Si potrebbe facilmente liquidare How she move-Al ritmo del ballo come l’ennesimo teen-movie danzereccio per adolescenti, in realtà non è proprio così perchè il film del regista africano Ian Iqbal Rashid sfoggia un’intrigante look indie che lo differenzia quel tanto che basta da tante pellicole sentimental-musicali all’insegna del patinato.

Certamente non mancano sia gli ingredienti che gli stereotipi che hanno decretato il successo del filone, vedi coreografie di alto profilo e colonne sonore curatissime insieme a personaggi che hanno il proprio riscatto sociale attraverso la talentuosa competizione, ma in questo particolare caso la messinscena ha una veste più grintosa e meno easy ed edulcorata del consueto, senza contare che si possono vedere all’opera una serie di coinvolgenti numeri di stepping, danza afroamericana che miscela in maniera piuttosto spettacolare elementi del tip tap, performance ginniche e ritmi percussivi.

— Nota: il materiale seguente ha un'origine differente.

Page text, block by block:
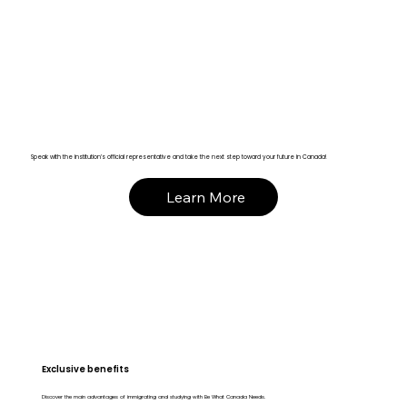
Speak with the institution’s official representative and take the next step toward your future in Canada!
Learn More
Exclusive benefits
Discover the main advantages of immigrating and studying with Be What Canada Needs.
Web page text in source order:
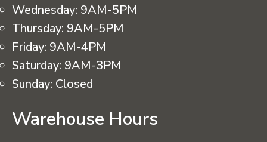
Wednesday: 9AM-5PM
Thursday: 9AM-5PM
Friday: 9AM-4PM
Saturday: 9AM-3PM
Sunday: Closed
Warehouse Hours
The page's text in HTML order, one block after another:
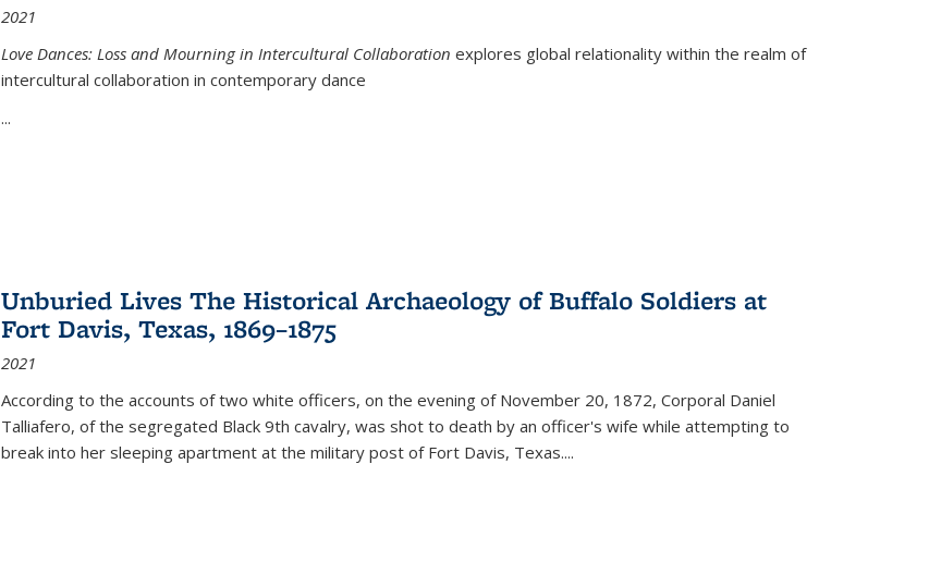
2021
Love Dances: Loss and Mourning in Intercultural Collaboration explores global relationality within the realm of
intercultural collaboration in contemporary dance
...
Unburied Lives The Historical Archaeology of Buffalo Soldiers at
Fort Davis, Texas, 1869–1875
2021
According to the accounts of two white officers, on the evening of November 20, 1872, Corporal Daniel
Talliafero, of the segregated Black 9th cavalry, was shot to death by an officer's wife while attempting to
break into her sleeping apartment at the military post of Fort Davis, Texas....
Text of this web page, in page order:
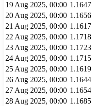
19 Aug 2025, 00:00 1.1647
20 Aug 2025, 00:00 1.1656
21 Aug 2025, 00:00 1.1617
22 Aug 2025, 00:00 1.1718
23 Aug 2025, 00:00 1.1723
24 Aug 2025, 00:00 1.1715
25 Aug 2025, 00:00 1.1619
26 Aug 2025, 00:00 1.1644
27 Aug 2025, 00:00 1.1654
28 Aug 2025, 00:00 1.1685
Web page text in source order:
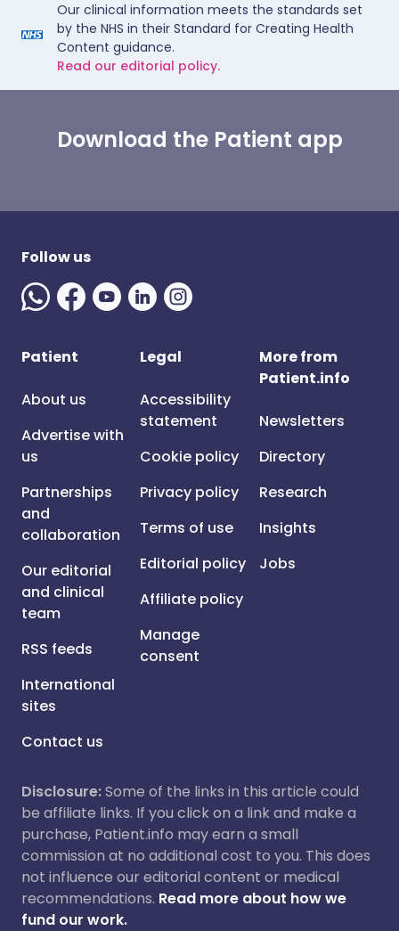
Our clinical information meets the standards set
by the NHS in their Standard for Creating Health
Content guidance.
Read our editorial policy.
Download the Patient app
Follow us
Patient
About us
Advertise with
us
Partnerships
and
collaboration
Our editorial
and clinical
team
RSS feeds
International
sites
Contact us
Legal
Accessibility
statement
Cookie policy
Privacy policy
Terms of use
Editorial policy
Affiliate policy
Manage
consent
More from
Patient.info
Newsletters
Directory
Research
Insights
Jobs
Disclosure:Some of the links in this article could
be affiliate links. If you click on a link and make a
purchase, Patient.info may earn a small
commission at no additional cost to you. This does
not influence our editorial content or medical
recommendations. Read more about how we
fund our work.
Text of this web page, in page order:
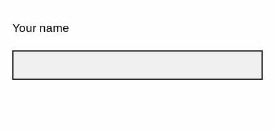
Your name
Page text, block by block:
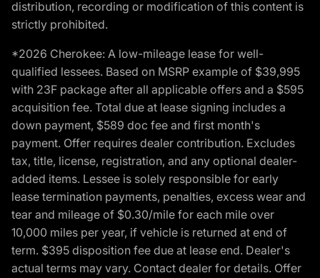
distribution, recording or modification of this content is
strictly prohibited.
*2026 Cherokee: A low-mileage lease for well-
qualified lessees. Based on MSRP example of $39,995
with 23F package after all applicable offers and a $595
acquisition fee. Total due at lease signing includes a
down payment, $589 doc fee and first month's
payment. Offer requires dealer contribution. Excludes
tax, title, license, registration, and any optional dealer-
added items. Lessee is solely responsible for early
lease termination payments, penalties, excess wear and
tear and mileage of $0.30/mile for each mile over
10,000 miles per year, if vehicle is returned at end of
term. $395 disposition fee due at lease end. Dealer's
actual terms may vary. Contact dealer for details. Offer
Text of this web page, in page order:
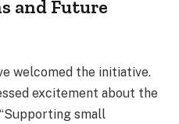
and Future
welcomed the initiative.
excitement about the
small

How she move-Al ritmo del ballo è un buon esempio di come dare una veste alternativa ad un filone ormai inflazionato che comincia a ripetersi ad oltranza, certo potrebbe deludere chi cerca un film alla Step Up, ma se amate e conoscete a fondo la parte più interessante del genere il film potrebbe rivelarsi una piacevole sorpresa.

Note di produzione: la protagonista Rutina Wesley al suo debutto su grande schermo è nota al grande pubblico per il ruolo di Tara nel serial True Blood, il film è co-prodotto da MTV Films ed ha partecipato al Sundance Film Festival 2007.